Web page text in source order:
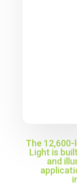
The 12,600-
Light is
and
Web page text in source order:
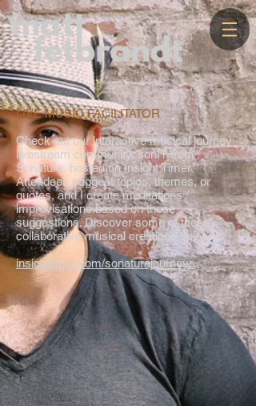
LIVE MUSIC FACILITATOR
Check out our interactive musical journey
livestream community, sonIT from
Sonatura, hosted on Insight Timer.
Attendees suggest topics, themes, or
quotes, and I create meditations /
improvisations based on those
suggestions. Discover some of these
collaborative musical creations below.
insighttimer.com/sonaturajourneys
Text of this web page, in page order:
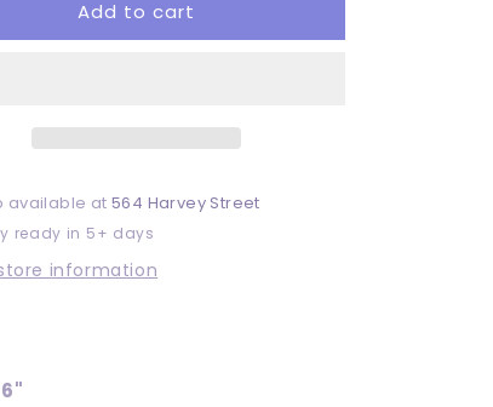
Add to cart
available at564 Harvey Street
ready in 5+ days
information
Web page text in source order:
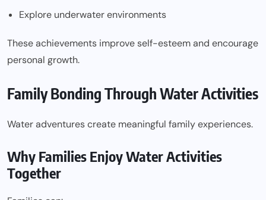
Explore underwater environments
These achievements improve self-esteem and encourage
personal growth.
Family Bonding Through Water Activities
Water adventures create meaningful family experiences.
Why Families Enjoy Water Activities
Together
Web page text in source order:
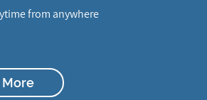
from anywhere
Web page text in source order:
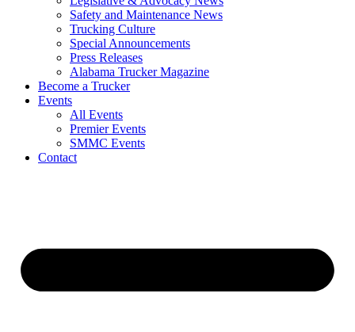
Safety and Maintenance News
Trucking Culture
Special Announcements
Press Releases
Alabama Trucker Magazine
Become a Trucker
Events
All Events
Premier Events
SMMC Events
Contact
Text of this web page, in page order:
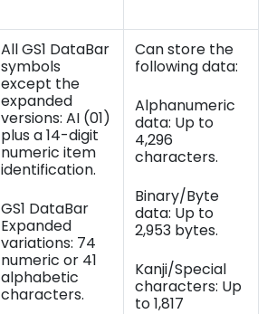
All GS1 DataBar
symbols
except the
expanded
versions: AI (01)
plus a 14-digit
numeric item
identification.
GS1 DataBar
Expanded
variations: 74
numeric or 41
alphabetic
characters.
Can store the
following data:
Alphanumeric
data: Up to
4,296
characters.
Binary/Byte
data: Up to
2,953 bytes.
Kanji/Special
characters: Up
to 1,817
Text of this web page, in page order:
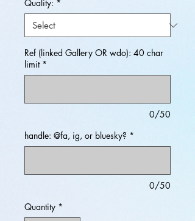
Quality: *
Ref (linked Gallery OR wdo): 40 char
limit *
0/50
handle: @fa, ig, or bluesky? *
0/50
Quantity *
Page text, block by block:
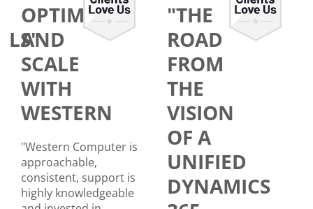
OPTIMIZE
AND
SCALE
WITH
WESTERN
"Western Computer is
approachable,
consistent, support is
highly knowledgeable
"THE
ROAD
FROM
THE
VISION
OF A
UNIFIED
DYNAMICS
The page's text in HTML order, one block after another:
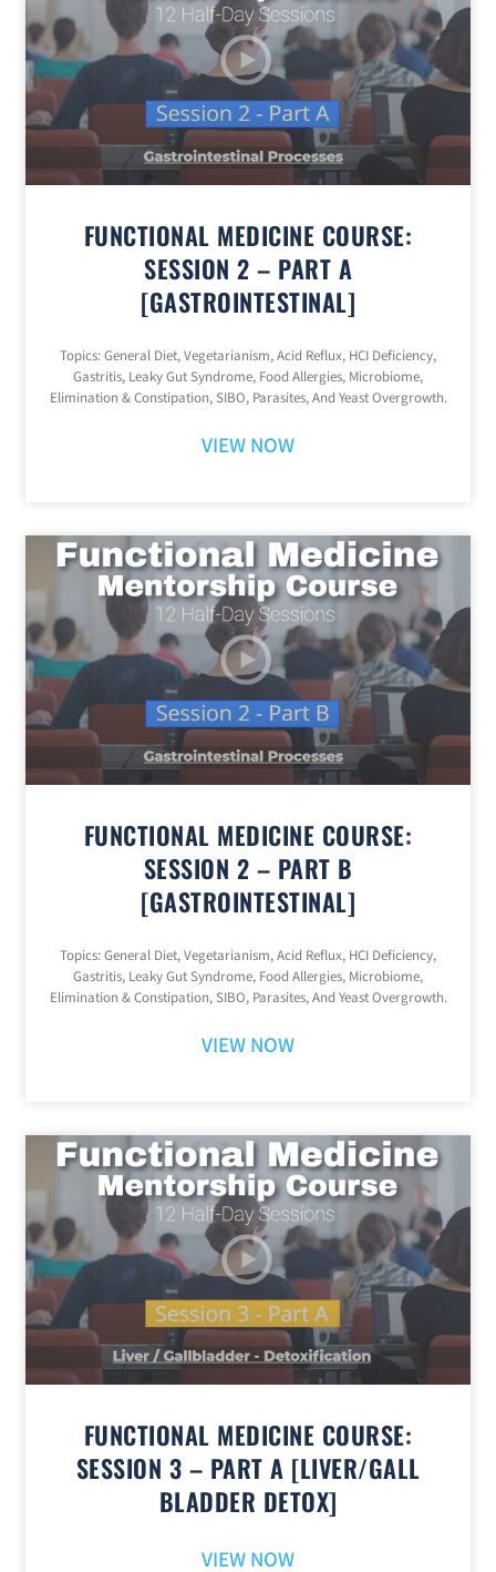
FUNCTIONAL MEDICINE COURSE:
SESSION 2 – PART A
[GASTROINTESTINAL]
Topics: General Diet, Vegetarianism, Acid Reflux, HCI Deficiency,
Gastritis, Leaky Gut Syndrome, Food Allergies, Microbiome,
Elimination & Constipation, SIBO, Parasites, And Yeast Overgrowth.
VIEW NOW
FUNCTIONAL MEDICINE COURSE:
SESSION 2 – PART B
[GASTROINTESTINAL]
Topics: General Diet, Vegetarianism, Acid Reflux, HCI Deficiency,
Gastritis, Leaky Gut Syndrome, Food Allergies, Microbiome,
Elimination & Constipation, SIBO, Parasites, And Yeast Overgrowth.
VIEW NOW
FUNCTIONAL MEDICINE COURSE:
SESSION 3 – PART A [LIVER/GALL
BLADDER DETOX]
VIEW NOW
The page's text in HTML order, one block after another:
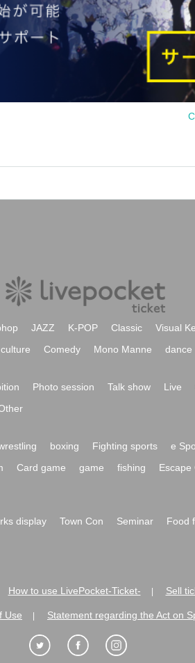
JAZZ K-POP Classic Visual
Comedy Mono Manne dance
Photo session Talk show Live
boxing Fighting sports e
Card game game fishing Escape
display Town Con Seminar Food
How to use LivePocket-Ticket- Sell
Use Statement regarding the Act on
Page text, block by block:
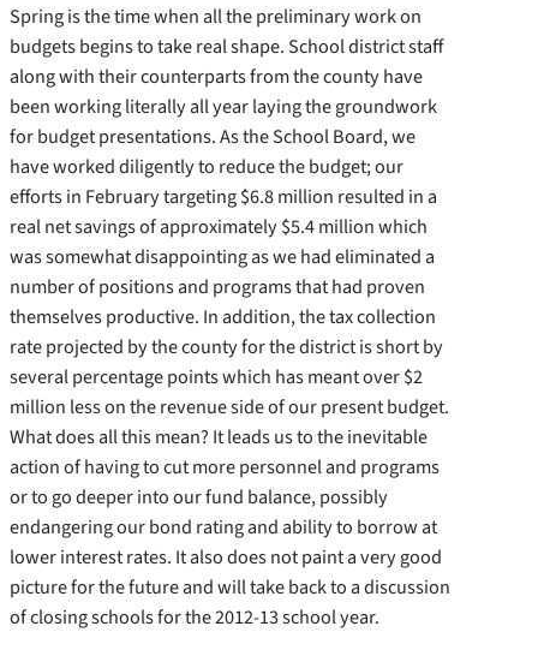
Spring is the time when all the preliminary work on
budgets begins to take real shape. School district staff
along with their counterparts from the county have
been working literally all year laying the groundwork
for budget presentations. As the School Board, we
have worked diligently to reduce the budget; our
efforts in February targeting $6.8 million resulted in a
real net savings of approximately $5.4 million which
was somewhat disappointing as we had eliminated a
number of positions and programs that had proven
themselves productive. In addition, the tax collection
rate projected by the county for the district is short by
several percentage points which has meant over $2
million less on the revenue side of our present budget.
What does all this mean? It leads us to the inevitable
action of having to cut more personnel and programs
or to go deeper into our fund balance, possibly
endangering our bond rating and ability to borrow at
lower interest rates. It also does not paint a very good
picture for the future and will take back to a discussion
of closing schools for the 2012-13 school year.
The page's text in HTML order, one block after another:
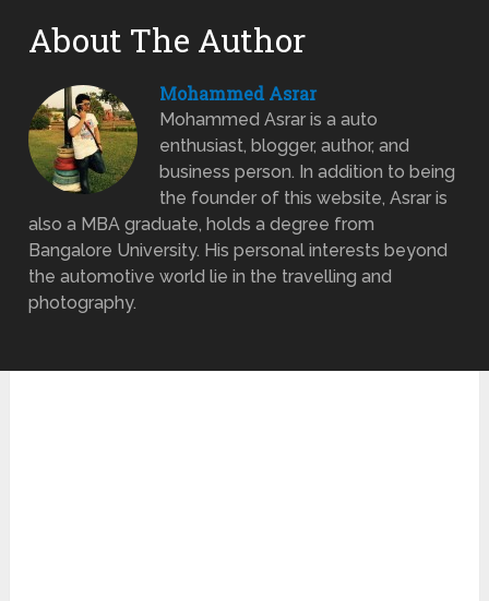
About The Author
Mohammed Asrar
Mohammed Asrar is a auto
enthusiast, blogger, author, and
business person. In addition to being
the founder of this website, Asrar is
also a MBA graduate, holds a degree from
Bangalore University. His personal interests beyond
the automotive world lie in the travelling and
photography.
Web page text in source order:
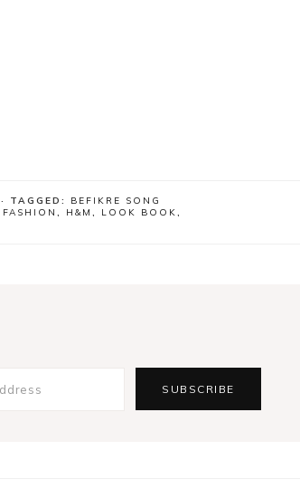
· TAGGED: BEFIKRE SONG
FASHION , H&M , LOOK BOOK,
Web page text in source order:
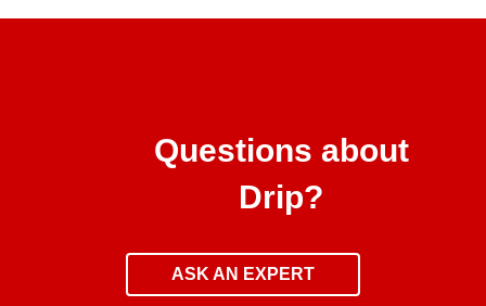
Questions about
Drip?
ASK AN EXPERT
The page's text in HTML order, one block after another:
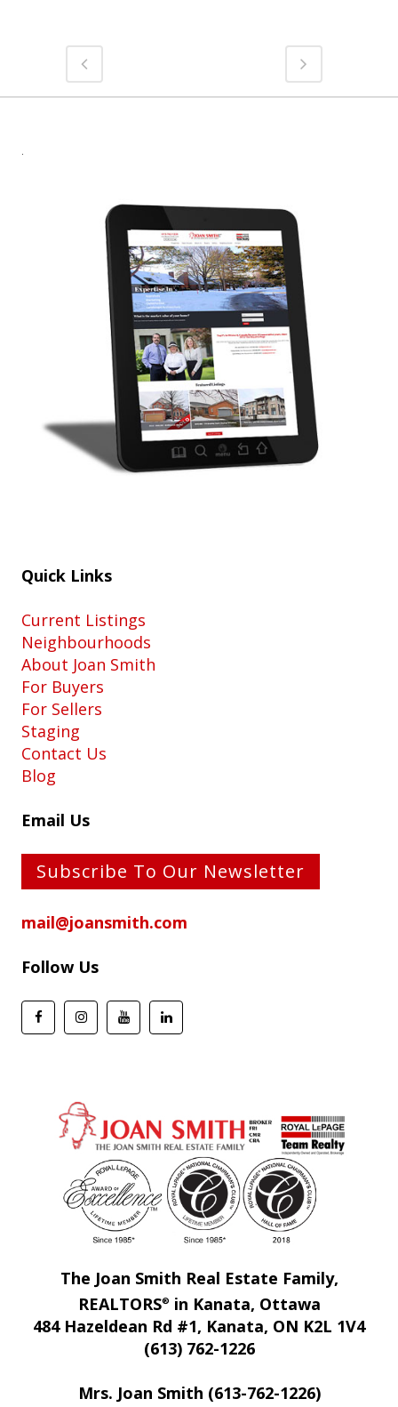
.
Quick Links
Current Listings
Neighbourhoods
About Joan Smith
For Buyers
For Sellers
Staging
Contact Us
Blog
Email Us
Subscribe To Our Newsletter
mail@joansmith.com
Follow Us
The Joan Smith Real Estate Family,
REALTORS® in Kanata, Ottawa
484 Hazeldean Rd #1, Kanata, ON K2L 1V4
(613) 762-1226
Mrs. Joan Smith (613-762-1226)
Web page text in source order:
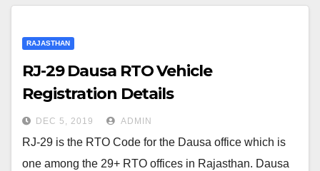
RAJASTHAN
RJ-29 Dausa RTO Vehicle
Registration Details
DEC 5, 2019 ADMIN
RJ-29 is the RTO Code for the Dausa office which is
one among the 29+ RTO offices in Rajasthan. Dausa
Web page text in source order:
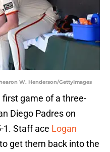
W. Henderson/GettyImages
first game of a three-
Diego Padres on
1. Staff ace Logan
get them back into the
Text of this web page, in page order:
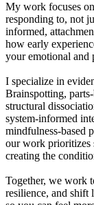
My work focuses
responding to, not
informed,
how early
your emotional and
I specialize in
Brainspotting,
structural
system-informed
mindfulness-based
our work prioritizes
creating the
Together, we work
resilience, and shift
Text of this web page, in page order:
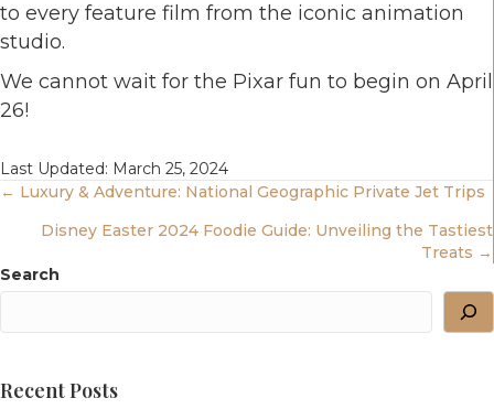
to every feature film from the iconic animation
studio.
We cannot wait for the Pixar fun to begin on April
26!
Last Updated: March 25, 2024
Posts
Navigation
← Luxury & Adventure: National Geographic Private Jet Trips
Disney Easter 2024 Foodie Guide: Unveiling the Tastiest
Treats →
Search
Recent Posts
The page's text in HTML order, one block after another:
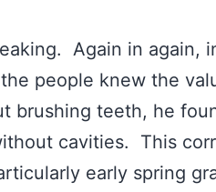
Again in again,
people knew the
brushing teeth, he
cavities. This
early spring
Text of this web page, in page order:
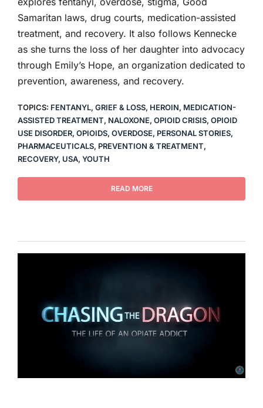
Samaritan laws, drug courts, medication-assisted
treatment, and recovery. It also follows Kennecke
as she turns the loss of her daughter into advocacy
through Emily’s Hope, an organization dedicated to
prevention, awareness, and recovery.
TOPICS: FENTANYL, GRIEF & LOSS, HEROIN, MEDICATION-
ASSISTED TREATMENT, NALOXONE, OPIOID CRISIS, OPIOID
USE DISORDER, OPIOIDS, OVERDOSE, PERSONAL STORIES,
PHARMACEUTICALS, PREVENTION & TREATMENT,
RECOVERY, USA, YOUTH
READ MORE
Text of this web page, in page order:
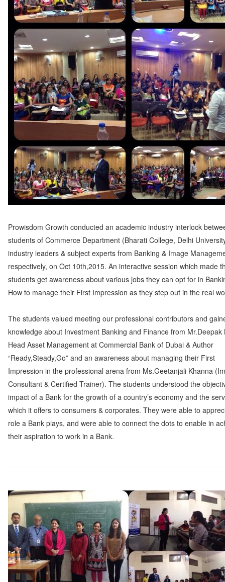
Prowisdom Growth conducted an academic industry interlock
students of Commerce Department (Bharati College, Delhi
industry leaders & subject experts from Banking & Image
respectively, on Oct 10th,2015. An interactive session which made
students get awareness about various jobs they can opt for in
How to manage their First Impression as they step out in the real
The students valued meeting our professional contributors and
knowledge about Investment Banking and Finance from Mr.Deepak
Head Asset Management at Commercial Bank of Dubai & Author
“Ready,Steady,Go” and an awareness about managing their First
Impression in the professional arena from Ms.Geetanjali Khanna
Consultant & Certified Trainer). The students understood the
impact of a Bank for the growth of a country’s economy and the
which it offers to consumers & corporates. They were able to
role a Bank plays, and were able to connect the dots to enable in
their aspiration to work in a Bank.
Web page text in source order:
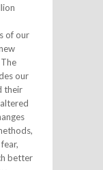
of our
our
their
better
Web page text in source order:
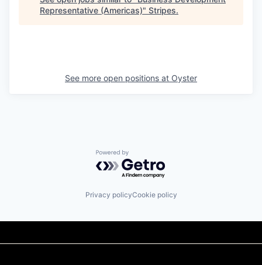
Representative (Americas)" Stripes.
See more open positions at Oyster
Powered by Getro.com
Privacy policyCookie policy
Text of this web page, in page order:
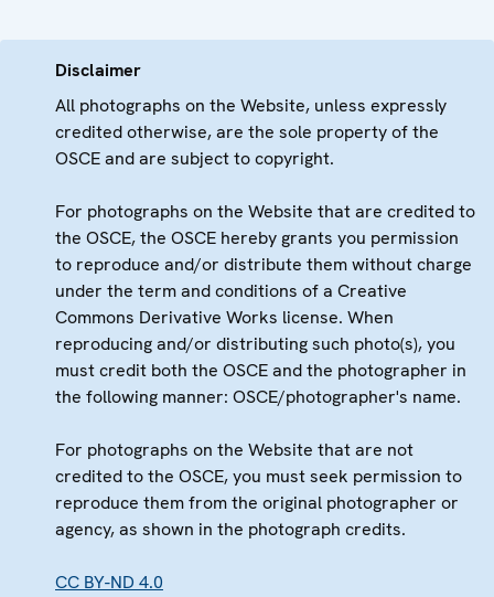
Disclaimer
All photographs on the Website, unless expressly
credited otherwise, are the sole property of the
OSCE and are subject to copyright.
For photographs on the Website that are credited to
the OSCE, the OSCE hereby grants you permission
to reproduce and/or distribute them without charge
under the term and conditions of a Creative
Commons Derivative Works license. When
reproducing and/or distributing such photo(s), you
must credit both the OSCE and the photographer in
the following manner: OSCE/photographer's name.
For photographs on the Website that are not
credited to the OSCE, you must seek permission to
reproduce them from the original photographer or
agency, as shown in the photograph credits.
CC BY-ND 4.0
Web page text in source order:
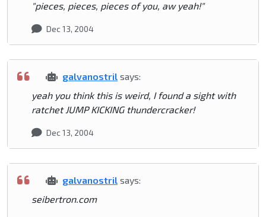
"pieces, pieces, pieces of you, aw yeah!"
Dec 13, 2004
galvanostril says:
yeah you think this is weird, I found a sight with
ratchet JUMP KICKING thundercracker!
Dec 13, 2004
galvanostril says:
seibertron.com
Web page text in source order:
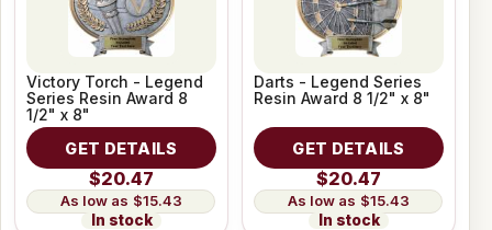
Victory Torch - Legend
Series Resin Award 8
1/2" x 8"
GET DETAILS
$20.47
$15.43
In stock
Darts - Legend Series
Resin Award 8 1/2" x 8"
GET DETAILS
$20.47
$15.43
In stock
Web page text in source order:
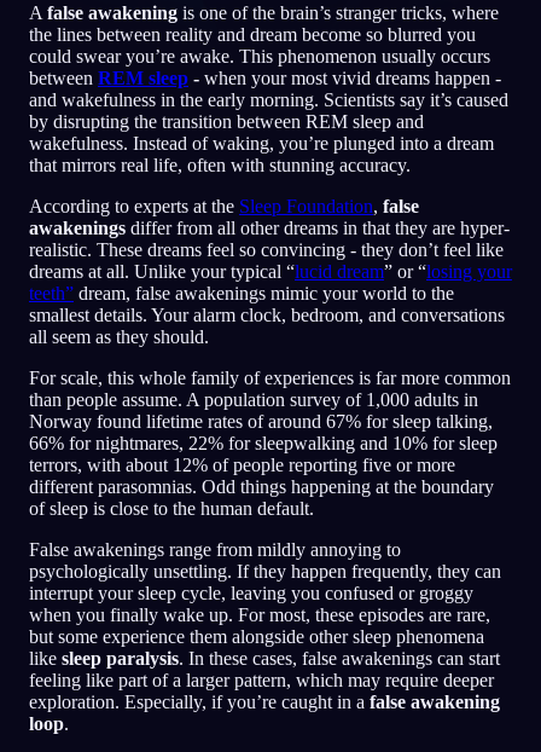
EN English FR Français ES
PT Português DE Deutsch CS
RU Русский TR Türkçe IT
PL Polski NL Nederlands SV
NO Norsk FI Suomi
A false awakening is one of the brain’s stranger tricks, where
the lines between reality and dream become so blurred you
could swear you’re awake. This phenomenon usually occurs
between REM sleep - when your most vivid dreams happen -
and wakefulness in the early morning. Scientists say it’s caused
by disrupting the transition between REM sleep and
wakefulness. Instead of waking, you’re plunged into a dream
that mirrors real life, often with stunning accuracy.
According to experts at the Sleep Foundation, false
awakenings differ from all other dreams in that they are hyper-
realistic. These dreams feel so convincing - they don’t feel like
dreams at all. Unlike your typical “lucid dream” or “losing your
teeth” dream, false awakenings mimic your world to the
smallest details. Your alarm clock, bedroom, and conversations
all seem as they should.
For scale, this whole family of experiences is far more common
than people assume. A population survey of 1,000 adults in
Norway found lifetime rates of around 67% for sleep talking,
66% for nightmares, 22% for sleepwalking and 10% for sleep
terrors, with about 12% of people reporting five or more
different parasomnias. Odd things happening at the boundary
of sleep is close to the human default.
False awakenings range from mildly annoying to
psychologically unsettling. If they happen frequently, they can
interrupt your sleep cycle, leaving you confused or groggy
when you finally wake up. For most, these episodes are rare,
but some experience them alongside other sleep phenomena
like sleep paralysis. In these cases, false awakenings can start
feeling like part of a larger pattern, which may require deeper
exploration. Especially, if you’re caught in a false awakening
loop.

---------------

- Requirement -
Copy all lines from the listing that contain "yeah".

- Problem solution -
"pieces, pieces, pieces of you, aw yeah!"
yeah you think this is weird, I found a sight with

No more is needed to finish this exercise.